(INSTRUCTIONS TO FOLLOW) Make an exact copy of every entry, leaving the pictures out.

EXERCISE MATERIAL below:

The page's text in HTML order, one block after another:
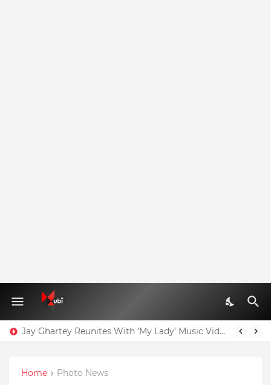
Jay Ghartey Reunites With ‘My Lady’ Music Video Model
Home Photo News
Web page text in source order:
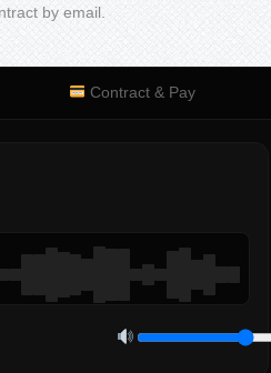
by email.
Contract & Pay
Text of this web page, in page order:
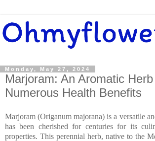
Monday, May 27, 2024
Marjoram: An Aromatic
Numerous Health Benefits
Marjoram (Origanum majorana) is a versatile
has been cherished for centuries for its
properties. This perennial herb, native to the
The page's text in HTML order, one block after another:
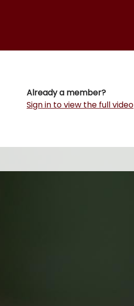
Already a member?
Sign in to view the full video
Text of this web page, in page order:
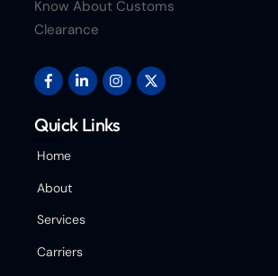
Quick Links
Home
About
Services
Carriers
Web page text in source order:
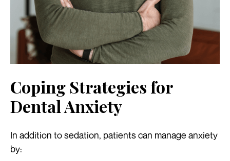
Coping Strategies for
Dental Anxiety
In addition to sedation, patients can manage anxiety
by:
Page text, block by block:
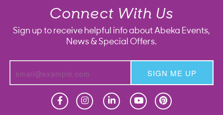
Connect With Us
Sign up to receive helpful info about Abeka Events,
News & Special Offers.
SIGN ME UP
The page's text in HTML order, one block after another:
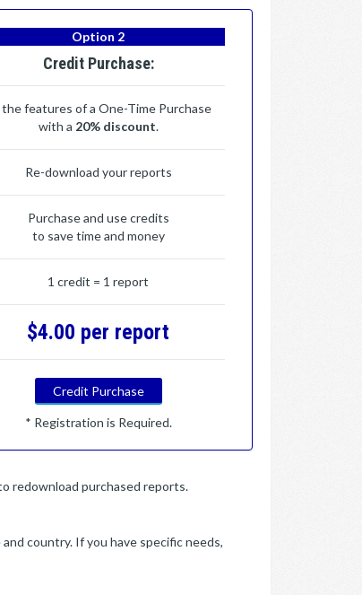
Option 2
Credit Purchase:
features of a One-Time Purchase
with a 20% discount.
Re-download your reports
Purchase and use credits
to save time and money
1 credit = 1 report
$4.00 per report
Credit Purchase
* Registration is Required.
redownload purchased reports.
country. If you have specific needs,
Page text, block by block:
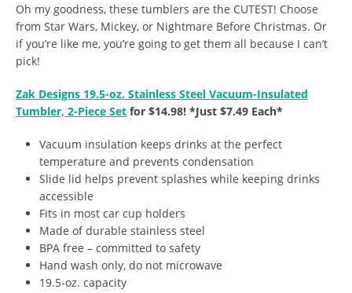
Oh my goodness, these tumblers are the CUTEST! Choose
from Star Wars, Mickey, or Nightmare Before Christmas. Or
if you’re like me, you’re going to get them all because I can’t
pick!
Zak Designs 19.5-oz. Stainless Steel Vacuum-Insulated
Tumbler, 2-Piece Set for $14.98! *Just $7.49 Each*
Vacuum insulation keeps drinks at the perfect
temperature and prevents condensation
Slide lid helps prevent splashes while keeping drinks
accessible
Fits in most car cup holders
Made of durable stainless steel
BPA free – committed to safety
Hand wash only, do not microwave
19.5-oz. capacity
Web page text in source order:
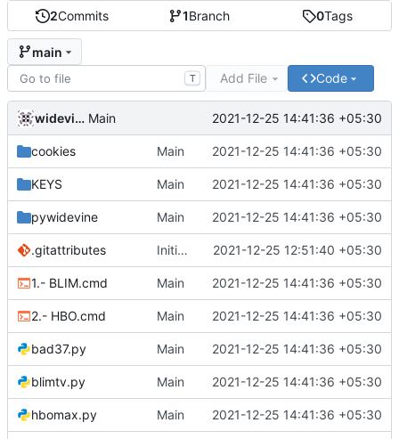
2Commits 1Branch 0Tags
main
T Add File Code
widevinedump Main 2021-12-25 14:41:36 +05:30
cookies Main 2021-12-25 14:41:36 +05:30
KEYS Main 2021-12-25 14:41:36 +05:30
pywidevine Main 2021-12-25 14:41:36 +05:30
.gitattributes Initial commit 2021-12-25 12:51:40 +05:30
1.- BLIM.cmd Main 2021-12-25 14:41:36 +05:30
2.- HBO.cmd Main 2021-12-25 14:41:36 +05:30
bad37.py Main 2021-12-25 14:41:36 +05:30
blimtv.py Main 2021-12-25 14:41:36 +05:30
hbomax.py Main 2021-12-25 14:41:36 +05:30

End of EXERCISE MATERIAL.

(SOLUTION TO THIS PROBLEM)
The page's text in HTML order, one block after another:
Jay Ghartey Reunites With ‘My Lady’ Music Video Model
Home Photo News
Web page text in source order:
by email.
Contract & Pay
Text of this web page, in page order:
Monday, May 27, 2024
Marjoram: An Aromatic
Numerous Health Benefits
Marjoram (Origanum majorana) is a versatile
has been cherished for centuries for its
properties. This perennial herb, native to the
The page's text in HTML order, one block after another:
Already a member?
Sign in to view the full video
Text of this web page, in page order:
Quick Links
Home
About
Services
Carriers
Web page text in source order:
Coping Strategies for
Dental Anxiety
In addition to sedation, patients can manage anxiety
by:
Page text, block by block:
Connect With Us
Sign up to receive helpful info about Abeka Events,
News & Special Offers.
SIGN ME UP
The page's text in HTML order, one block after another:
Option 2
Credit Purchase:
features of a One-Time Purchase
with a 20% discount.
Re-download your reports
Purchase and use credits
to save time and money
1 credit = 1 report
$4.00 per report
Credit Purchase
* Registration is Required.
redownload purchased reports.
country. If you have specific needs,
Page text, block by block:
Oh my goodness, these tumblers are the CUTEST! Choose
from Star Wars, Mickey, or Nightmare Before Christmas. Or
if you’re like me, you’re going to get them all because I can’t
pick!
Zak Designs 19.5-oz. Stainless Steel Vacuum-Insulated
Tumbler, 2-Piece Set for $14.98! *Just $7.49 Each*
Vacuum insulation keeps drinks at the perfect
temperature and prevents condensation
Slide lid helps prevent splashes while keeping drinks
accessible
Fits in most car cup holders
Made of durable stainless steel
BPA free – committed to safety
Hand wash only, do not microwave
19.5-oz. capacity
Web page text in source order:
2Commits 1Branch 0Tags
main
T Add File Code
widevinedump Main 2021-12-25 14:41:36 +05:30
cookies Main 2021-12-25 14:41:36 +05:30
KEYS Main 2021-12-25 14:41:36 +05:30
pywidevine Main 2021-12-25 14:41:36 +05:30
.gitattributes Initial commit 2021-12-25 12:51:40 +05:30
1.- BLIM.cmd Main 2021-12-25 14:41:36 +05:30
2.- HBO.cmd Main 2021-12-25 14:41:36 +05:30
bad37.py Main 2021-12-25 14:41:36 +05:30
blimtv.py Main 2021-12-25 14:41:36 +05:30
hbomax.py Main 2021-12-25 14:41:36 +05:30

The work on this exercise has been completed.